▶ [Goal of the exercise]:
Find the word "gewählt" in the data. Return every line where it appears.

▶ [Data extracts]:
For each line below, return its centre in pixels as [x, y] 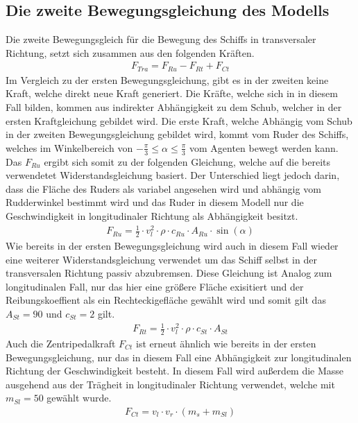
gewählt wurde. [79, 398]
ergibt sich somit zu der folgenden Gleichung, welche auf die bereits [187, 161]
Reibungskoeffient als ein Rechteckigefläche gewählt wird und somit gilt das [166, 300]
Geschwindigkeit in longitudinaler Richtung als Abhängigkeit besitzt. [152, 216]
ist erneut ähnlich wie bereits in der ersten [226, 343]
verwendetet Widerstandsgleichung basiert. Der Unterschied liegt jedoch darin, [173, 175]
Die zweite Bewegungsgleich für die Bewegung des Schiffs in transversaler [161, 39]
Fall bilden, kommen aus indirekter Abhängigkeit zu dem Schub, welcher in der [174, 107]

▶ [Solution to this problem]:
gewählt wurde. [79, 398]
Reibungskoeffient als ein Rechteckigefläche gewählt wird und somit gilt das [166, 300]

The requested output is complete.